How Does The Data Compare With Previous Studies?
With the data provided in this new report, Health Canada now has data on exposure of the general population of Canadians to BPA over an 8-year period from 2007-2015. Although Health Canada has previously concluded that BPA does not pose a risk to the general population, exposure data over extended periods of time is important to know whether there are any significant changes in exposure. Changes are not necessarily good or bad, but might be signals that further evaluation is needed.
A trend towards higher exposure might suggest the need to reevaluate Health Canada’s conclusion, or to consider whether any policies should be implemented or revised to limit exposure. In contrast, a trend towards lower exposure strengthens the conclusion by increasing the margin of safety and indicates that existing policies are adequate to control exposure.

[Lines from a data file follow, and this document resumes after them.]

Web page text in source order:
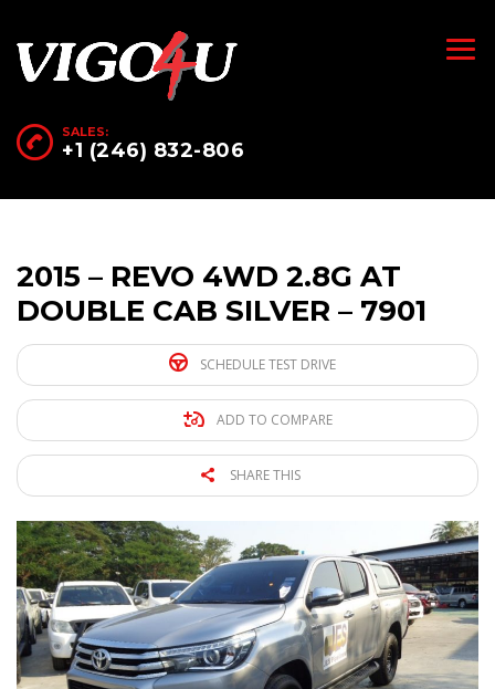
SALES:
+1 (246) 832-806
2015 – REVO 4WD 2.8G AT
DOUBLE CAB SILVER – 7901
SCHEDULE TEST DRIVE
ADD TO COMPARE
SHARE THIS
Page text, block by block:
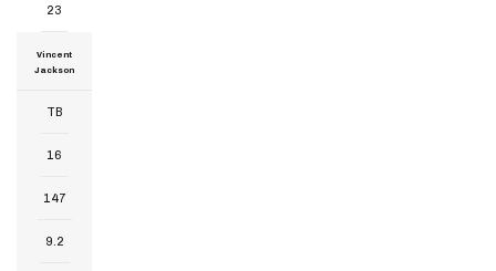
23
Vincent
Jackson
TB
16
147
9.2
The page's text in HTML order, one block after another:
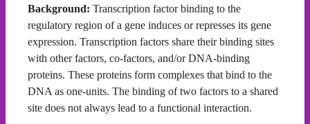
Background: Transcription factor binding to the
regulatory region of a gene induces or represses its gene
expression. Transcription factors share their binding sites
with other factors, co-factors, and/or DNA-binding
proteins. These proteins form complexes that bind to the
DNA as one-units. The binding of two factors to a shared
site does not always lead to a functional interaction.
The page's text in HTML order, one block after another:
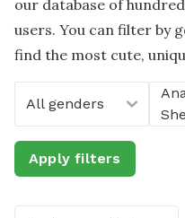
our database of
users. You can filter by
find the most cute,
All genders
Apply filters
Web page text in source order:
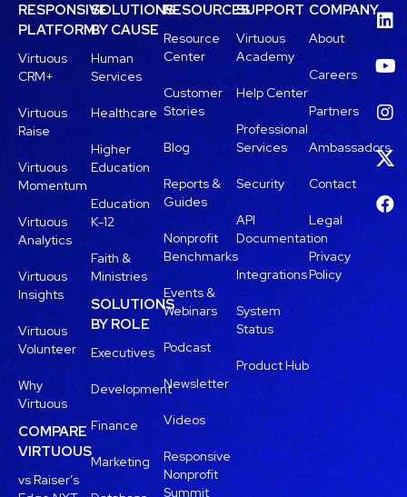
RESPONSIVE
PLATFORM
Virtuous
CRM+
Virtuous
Raise
Virtuous
Momentum
Virtuous
Analytics
Virtuous
Insights
Virtuous
Volunteer
Why
Virtuous
COMPARE
VIRTUOUS
vs Raiser’s
SOLUTIONS
BY CAUSE
Human
Services
Healthcare
Higher
Education
Education
K-12
Faith &
Ministries
SOLUTIONS
BY ROLE
Executives
Development
Finance
Marketing
RESOURCES
Resource
Center
Customer
Stories
Blog
Reports &
Guides
Nonprofit
Benchmarks
Events &
Webinars
Podcast
Newsletter
Videos
Responsive
Nonprofit
Summit
SUPPORT
Virtuous
Academy
Help Center
Professional
Services
Security
API
Documentation
Integrations
System
Status
Product Hub
COMPANY
About
Careers
Partners
Ambassadors
Contact
Legal
Privacy
Policy
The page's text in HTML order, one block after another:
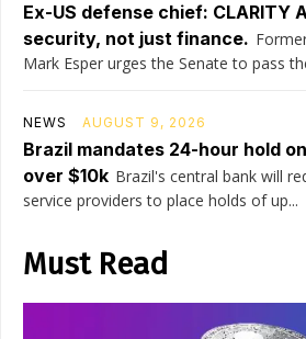
Ex-US defense chief: CLARITY
security, not just finance.
Mark Esper urges the Senate to pass
NEWS AUGUST 9, 2026
Brazil mandates 24-hour hold
over $10k Brazil's central bank will
service providers to place holds of up...
Must Read
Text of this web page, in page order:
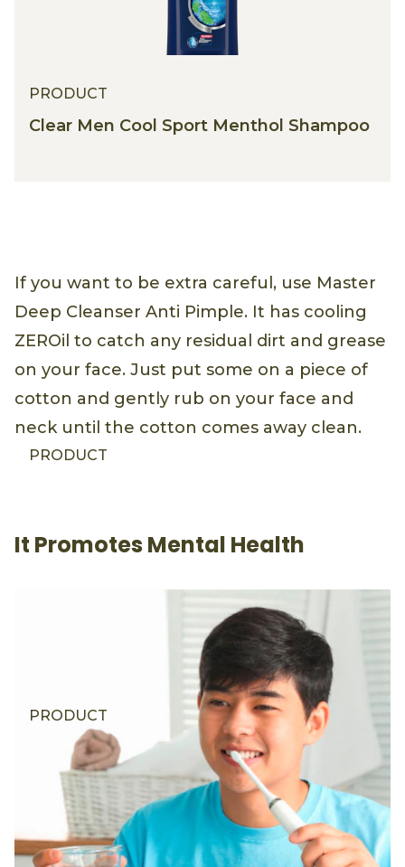
PRODUCT
Clear Men Cool Sport Menthol Shampoo
PRODUCT
If you want to be extra careful, use Master
Deep Cleanser Anti Pimple. It has cooling
ZEROil to catch any residual dirt and grease
on your face. Just put some on a piece of
cotton and gently rub on your face and
neck until the cotton comes away clean.
PRODUCT
It Promotes Mental Health
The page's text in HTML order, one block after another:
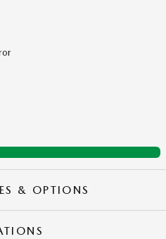
& OPTIONS

The data on BPA exposure from the four reports shows a clear trend towards lower exposure over time. Although the data cannot inform on the specific source of exposure or why exposure is decreasing, the data does indicate that current use patterns for BPA and policies to control exposure are adequate to ensure a wide margin of safety.
In addition to the series of reports on the general population of Canadians, other Canadian government researchers have published four other studies that provide BPA exposure data on potentially sensitive subpopulations. These include three studies on pregnant women (1, 2, 3), one of which included data on infants, and a study on the First Nations people. Perhaps not surprisingly, exposures are similar for all populations examined with the notable exception of infants.

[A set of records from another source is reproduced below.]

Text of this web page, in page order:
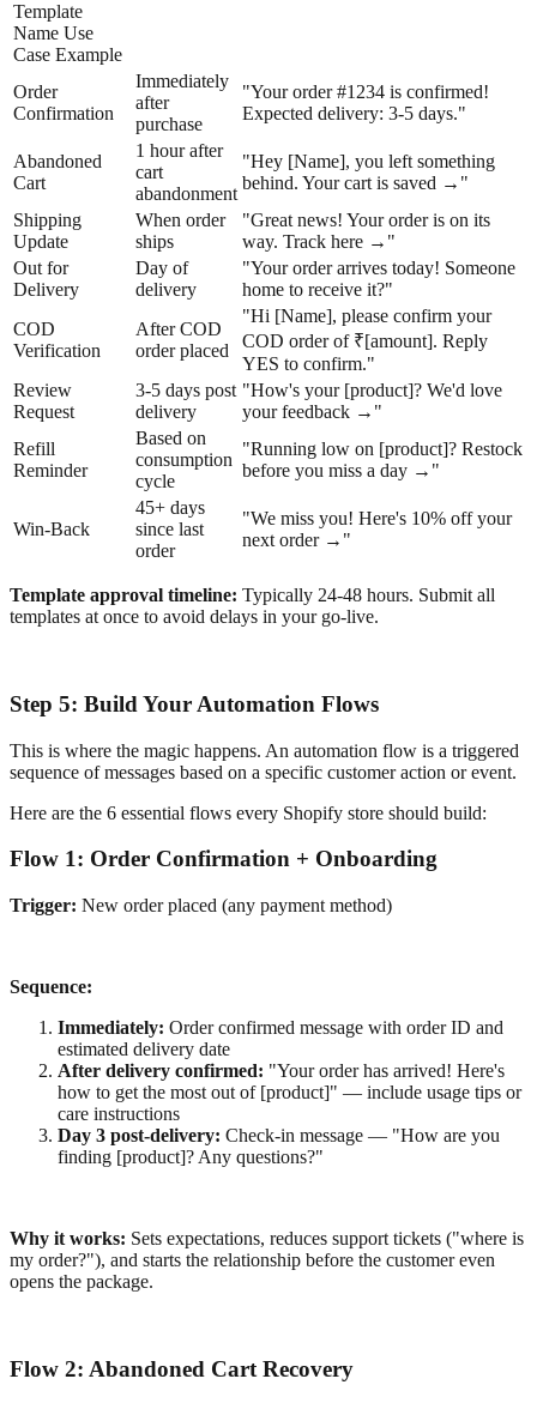
Template
Name Use
Case Example
Order
Confirmation
Immediately
after
purchase
"Your order #1234 is confirmed!
Expected delivery: 3-5 days."
Abandoned
Cart
1 hour after
cart
abandonment
"Hey [Name], you left something
behind. Your cart is saved →"
Shipping
Update
When order
ships
"Great news! Your order is on its
way. Track here →"
Out for
Delivery
Day of
delivery
"Your order arrives today! Someone
home to receive it?"
COD
Verification
After COD
order placed
"Hi [Name], please confirm your
COD order of ₹[amount]. Reply
YES to confirm."
Review
Request
3-5 days post
delivery
"How's your [product]? We'd love
your feedback →"
Refill
Reminder
Based on
consumption
cycle
"Running low on [product]? Restock
before you miss a day →"
Win-Back
45+ days
since last
order
"We miss you! Here's 10% off your
next order →"
Template approval timeline: Typically 24-48 hours. Submit all
templates at once to avoid delays in your go-live.
Step 5: Build Your Automation Flows
This is where the magic happens. An automation flow is a triggered
sequence of messages based on a specific customer action or event.
Here are the 6 essential flows every Shopify store should build:
Flow 1: Order Confirmation + Onboarding
Trigger: New order placed (any payment method)
Sequence:
Immediately: Order confirmed message with order ID and
estimated delivery date
After delivery confirmed: "Your order has arrived! Here's
how to get the most out of [product]" — include usage tips or
care instructions
Day 3 post-delivery: Check-in message — "How are you
finding [product]? Any questions?"
Why it works: Sets expectations, reduces support tickets ("where is
my order?"), and starts the relationship before the customer even
opens the package.
Flow 2: Abandoned Cart Recovery
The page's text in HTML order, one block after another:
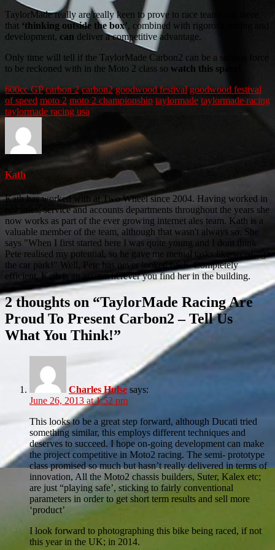
TaylorMade really are really keen to prove to race teams out there
that ‘thinking outside the box’, combined with rigorous testing and
development, can deliver a competitive advantage.
Only time will tell if the TaylorMade Carbon2 can be a serious force
to be reckoned with in the Moto 2 class so watch this space!
600cc GP carbon 2 carbon2 goodwood festival goodwood festival
of speed moto 2 moto 2 championship taylormade taylormade racing
taylormade racing usa
Kath
Kath has worked with at Two Wheel since 2004. Having worked in
our sales, service and accounts departments throughout the years she
now works as part of the ever growing internet ales team. Kath is a
valuable member of the team, although that wasn't always so. She
says "When I first started here I was quite young and I dont think
Pete realised my potential, so he gave me menial tasks like weeding
the car park!" Well, Pete has never looked back. Completely
efficient, Kath is an asset wherever you find her in the building.
2 thoughts on “TaylorMade Racing Are
Proud To Present Carbon2 – Tell Us
What You Think!”
Charles Hulse says:
June 26, 2013 at 1:52 pm
This looks to be a great step forward, although Ducati tried
something similar, this employs different techniques and
deserves to succeed. I hope on-going development can make
the project competitive in Moto2 racing. The semi- prototype
class promised so much but hasn’t really delivered in terms of
innovation, All the Moto2 chassis builders, Suter, Kalex etc;
are just “playing safe’, sticking to fairly conventional
parameters in order to get short term results and sell more
‘product’
I look forward to photographing this bike being raced, if not
this year in the UK; in 2014.

It is generally believed that most exposure to BPA is through the diet. Since infant diets are generally different from adult diets and more limited, infant exposure to BPA will not necessarily be the same as adult exposure. Although data is limited to one study, infant exposure is significantly lower, which suggests that existing policies to control exposure are adequate for infants as well as adults. The data also indicates that Health Canada’s conclusion that BPA does not pose a risk to Canadians is applicable to infants.
How Does The New Data Compare With The Rest Of The World?

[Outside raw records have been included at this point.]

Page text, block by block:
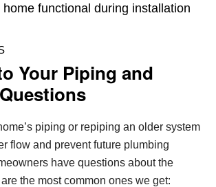
home functional during installation
Your Piping and
piping or repiping an older system
flow and prevent future plumbing
have questions about the
the most common ones we get:
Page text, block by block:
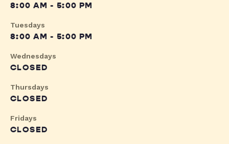
8:00 AM - 5:00 PM
Tuesdays
8:00 AM - 5:00 PM
Wednesdays
CLOSED
Thursdays
CLOSED
Fridays
CLOSED
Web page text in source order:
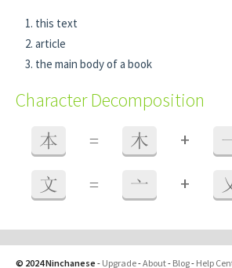
this text
article
the main body of a book
Character Decomposition
本 = 木 +
文 = 亠 +
© 2024 Ninchanese - Upgrade-About- Blog- Help
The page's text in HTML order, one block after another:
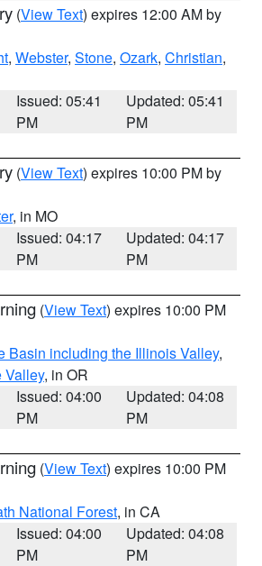
(View Text) expires 12:00 AM by
, Webster, Stone, Ozark, Christian,
Issued: 05:41
PM
Updated: 05:41
PM
(View Text) expires 10:00 PM by
, in MO
Issued: 04:17
PM
Updated: 04:17
PM
(View Text) expires 10:00 PM
Basin including the Illinois Valley,
Valley, in OR
Issued: 04:00
PM
Updated: 04:08
PM
(View Text) expires 10:00 PM
National Forest, in CA
Issued: 04:00
PM
Updated: 04:08
PM
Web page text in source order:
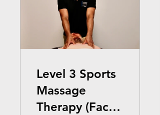
Level 3 Sports
Massage
Therapy (Face

It’s not just Canadians who need not be concerned about BPA. A recent analysis from a group of researchers in China revealed that exposure to BPA is very low in every one of the 30 countries where it’s been measured.
That analysis included data from studies on exposure to BPA that have been published in the peer-reviewed scientific literature. All told, the researchers found more than 140 studies with data on over 85,000 participants in 30 countries. The results from the new Health Canada study reaffirm that exposure of Canadians to BPA is similar to the exposure levels measured in the rest of the world.
The extensive data on exposure to BPA from all of these studies leaves little doubt that human exposure to BPA is extremely low and far below science-based safe intake limits. Perhaps the US Food and Drug Administration says it best in a Q&A on its website: Is BPA safe? Yes.